(GIVEN ENTRIES)
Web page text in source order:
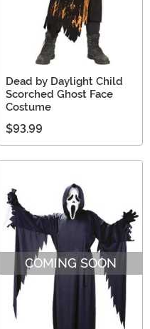
Dead by Daylight Child
Scorched Ghost Face
Costume
$93.99
COMING SOON
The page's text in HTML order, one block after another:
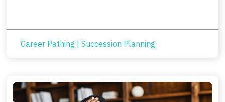
Career Pathing Succession Planning
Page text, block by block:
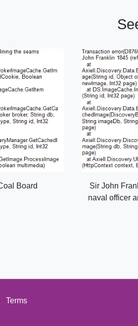
Board
Sir John
naval officer
Terms
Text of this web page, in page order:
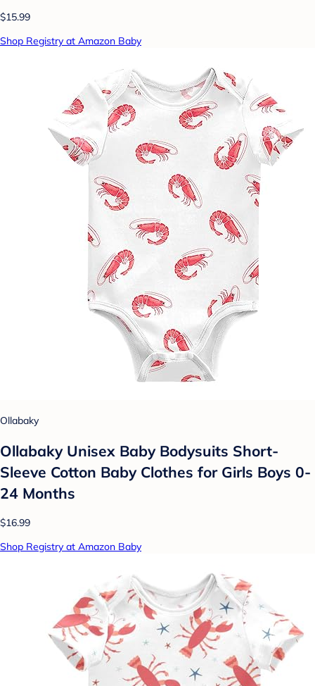
$15.99
Shop Registry at Amazon Baby
Ollabaky
Ollabaky Unisex Baby Bodysuits Short-
Sleeve Cotton Baby Clothes for Girls Boys 0-
24 Months
$16.99
Shop Registry at Amazon Baby
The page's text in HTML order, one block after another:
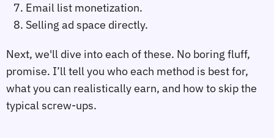
Email list monetization.
Selling ad space directly.
Next, we'll dive into each of these. No boring fluff,
promise. I’ll tell you who each method is best for,
what you can realistically earn, and how to skip the
typical screw-ups.
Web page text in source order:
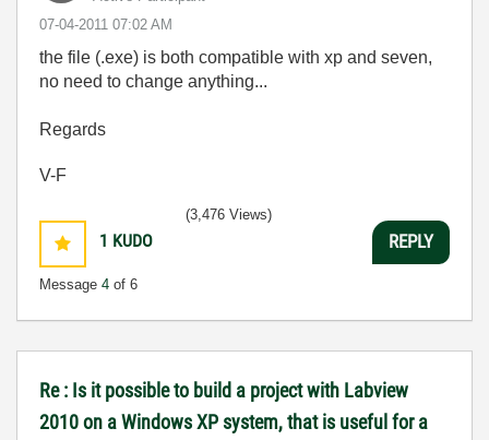
‎07-04-2011 07:02 AM
the file (.exe) is both compatible with xp and seven,
no need to change anything...
Regards
V-F
1 KUDO
Message 4 of 6
(3,476 Views)
REPLY
Re : Is it possible to build a project with Labview
2010 on a Windows XP system, that is useful for a
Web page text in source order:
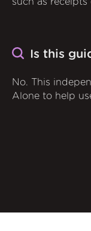
such as
Is this
No. This
Alone to help
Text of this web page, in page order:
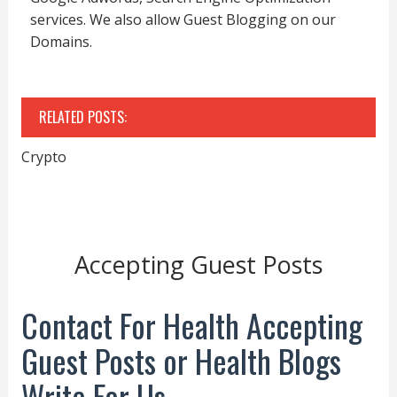
services. We also allow Guest Blogging on our
Domains.
RELATED POSTS:
Crypto
Accepting Guest Posts
Contact For Health Accepting
Guest Posts or Health Blogs
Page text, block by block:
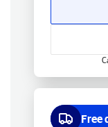
Free
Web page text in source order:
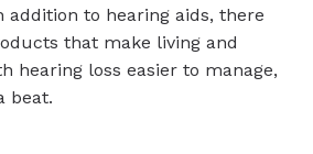
addition to hearing aids, there
that make living and
hearing loss easier to manage,
beat.
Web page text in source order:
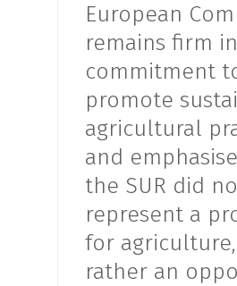
European
remains firm
commitment
promote
agricultural
and
the SUR did
represent a
for
rather an
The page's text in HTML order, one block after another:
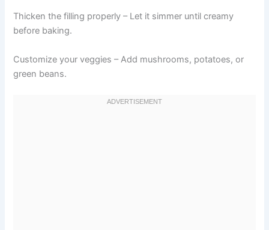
(End GIVEN ENTRIES)
• [ASSIGNED TASK] Write out the material above exactly. Skip the pictures.

• [RESPONSE FOR THIS EXERCISE]
Web page text in source order:
Dead by Daylight Child
Scorched Ghost Face
Costume
$93.99
COMING SOON
The page's text in HTML order, one block after another:
Career Pathing Succession Planning
Page text, block by block:
Board
Sir John
naval officer
Terms
Text of this web page, in page order:
$15.99
Shop Registry at Amazon Baby
Ollabaky
Ollabaky Unisex Baby Bodysuits Short-
Sleeve Cotton Baby Clothes for Girls Boys 0-
24 Months
$16.99
Shop Registry at Amazon Baby
The page's text in HTML order, one block after another:
Email list monetization.
Selling ad space directly.
Next, we'll dive into each of these. No boring fluff,
promise. I’ll tell you who each method is best for,
what you can realistically earn, and how to skip the
typical screw-ups.
Web page text in source order:
‎07-04-2011 07:02 AM
the file (.exe) is both compatible with xp and seven,
no need to change anything...
Regards
V-F
1 KUDO
Message 4 of 6
(3,476 Views)
REPLY
Re : Is it possible to build a project with Labview
2010 on a Windows XP system, that is useful for a
Web page text in source order:
such as
Is this
No. This
Alone to help
Text of this web page, in page order:
services. We also allow Guest Blogging on our
Domains.
RELATED POSTS:
Crypto
Accepting Guest Posts
Contact For Health Accepting
Guest Posts or Health Blogs
Page text, block by block:
Free
Web page text in source order:
addition to hearing aids, there
that make living and
hearing loss easier to manage,
beat.
Web page text in source order:
European
remains firm
commitment
promote
agricultural
and
the SUR did
represent a
for
rather an
The page's text in HTML order, one block after another:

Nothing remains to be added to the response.